In Oklahoma the retail sale of raw milk is not permitted.

The Oklahoma Milk and Milk Product s Act regulates the sale of Grade A milk and milk products.

As currently written the Oklahoma Milk and Milk Products Act O.S. 2011, Section 7-414, which relates to milk producers, exempts “incidental sales” of raw milk directly to consumers if sold at the farm where the milk is produced.  Such incidental sales of raw milk to consumers do not require a permit.

OK. Stat. T. 2 § 7-406 (Only Grade A pasteurized Milk and Grade A Raw Milk may be sold to final consumer, but only Grade A pasteurized milk may be sold through restaurants, grocery stores, etc.), OK Stat. T.2 § 7-414 (laws do not apply to incidental sales of raw milk direct to consumer from farm (including up to 100 gallons of raw goat milk/month); OK ADC 35:37-13-1 through 6

TITLE 2 AGRICULTURE
CHAPTER 1 AGRICULTURAL CODE
ARTICLE 7. MILK AND DAIRY PRODUCTS AND MILK PRODUCTS PLANTS
D. OKLAHOMA MILK AND MILK PRODUCTS ACT

§ 2-7-406. Sale of Grade A milk and milk products.
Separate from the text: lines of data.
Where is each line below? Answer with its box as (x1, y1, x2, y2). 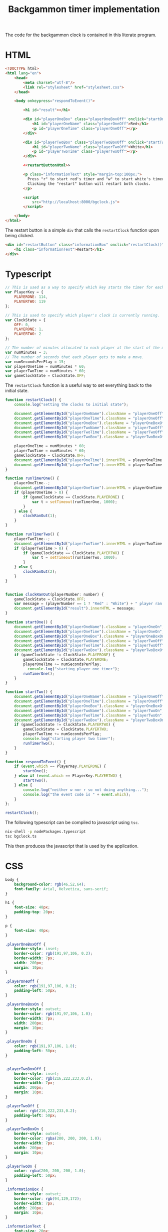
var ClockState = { (5, 318, 46, 323)
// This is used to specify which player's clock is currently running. (5, 313, 160, 318)
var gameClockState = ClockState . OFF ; (5, 373, 86, 378)
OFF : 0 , (14, 322, 30, 327)
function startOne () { (5, 620, 52, 625)
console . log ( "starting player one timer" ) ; (27, 666, 120, 671)
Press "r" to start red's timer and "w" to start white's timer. (27, 176, 166, 181)
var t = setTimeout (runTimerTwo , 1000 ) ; (31, 555, 117, 560)
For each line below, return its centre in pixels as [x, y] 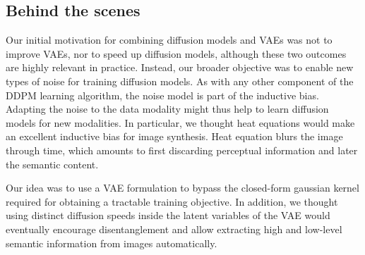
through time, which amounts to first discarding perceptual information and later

A. Only Grade A pasteurized milk and milk products or Grade A raw milk shall be sold to the final consumer; provided, however:

1. Only Grade A pasteurized milk shall be sold through restaurants, soda fountains, grocery stores, or similar establishments, including school lunch rooms

§ 2-7-414. Construction of Act.

A. The provisions of the Oklahoma Milk and Milk Products Act shall not be construed to:

1. Include incidental sales of raw milk directly to consumers at the farm where the milk is produced;

Currently, raw milk is permitted to be sold at farmers markets through cow share lease agreements. Often lease holders pick up their milk at farmers markets.
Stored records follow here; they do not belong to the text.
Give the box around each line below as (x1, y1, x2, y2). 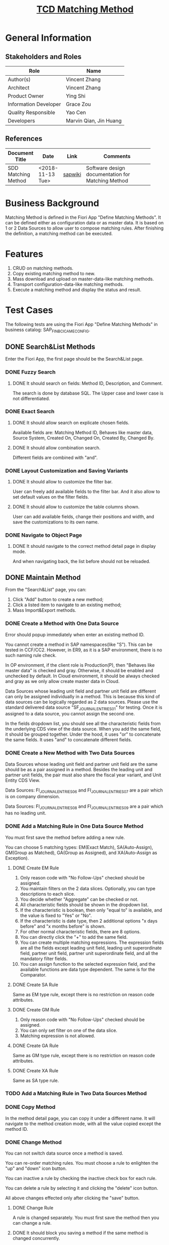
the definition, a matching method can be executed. (5, 230, 113, 237)
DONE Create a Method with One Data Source (5, 620, 119, 627)
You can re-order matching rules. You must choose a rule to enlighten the (5, 1160, 158, 1166)
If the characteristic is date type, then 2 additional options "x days (20, 918, 158, 924)
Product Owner (8, 92, 44, 100)
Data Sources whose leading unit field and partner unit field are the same (5, 761, 158, 767)
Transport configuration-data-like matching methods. (12, 281, 124, 287)
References (5, 135, 43, 143)
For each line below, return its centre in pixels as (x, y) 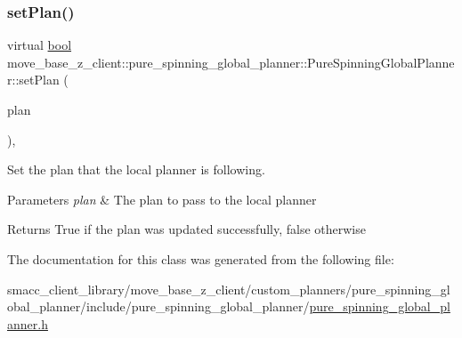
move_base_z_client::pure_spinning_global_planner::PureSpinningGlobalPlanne (231, 62)
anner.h (28, 323)
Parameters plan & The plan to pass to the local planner (162, 199)
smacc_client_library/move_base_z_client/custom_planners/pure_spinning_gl (229, 289)
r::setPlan (33, 80)
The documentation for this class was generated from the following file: (201, 258)
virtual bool (40, 45)
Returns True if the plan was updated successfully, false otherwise (186, 229)
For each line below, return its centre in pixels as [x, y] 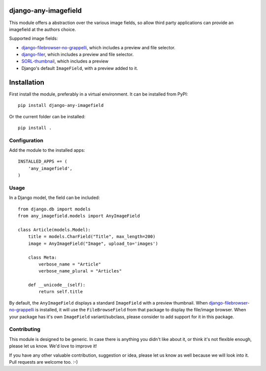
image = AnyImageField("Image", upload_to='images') [93, 243]
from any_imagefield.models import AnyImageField [79, 216]
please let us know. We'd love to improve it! [53, 346]
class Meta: [42, 257]
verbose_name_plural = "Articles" [80, 271]
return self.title [61, 292]
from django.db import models [54, 209]
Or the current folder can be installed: [47, 116]

  • Oklahoma Herd Share Laws/Title 4

How Cow or Goat-Share Programs Work

The consumer purchases a share in a milk cow, goat or dairy herd. The farmer and the consumer enter into a contract whereby the farmer feeds and boards the animal and provides the labor to milk the animal and store the consumer’s milk. Such contracts are legal and valid, as guaranteed by the Constitution of the United States of America. The consumer does not buy milk from the farmer. Rather, they pay the farmer for the service of keeping the cow or goat and his labor for milking and processing the milk into value added products such as butter, cream, cheese, etc. However, they may directly purchase other products from the farm, such as eggs, vegetables and meat.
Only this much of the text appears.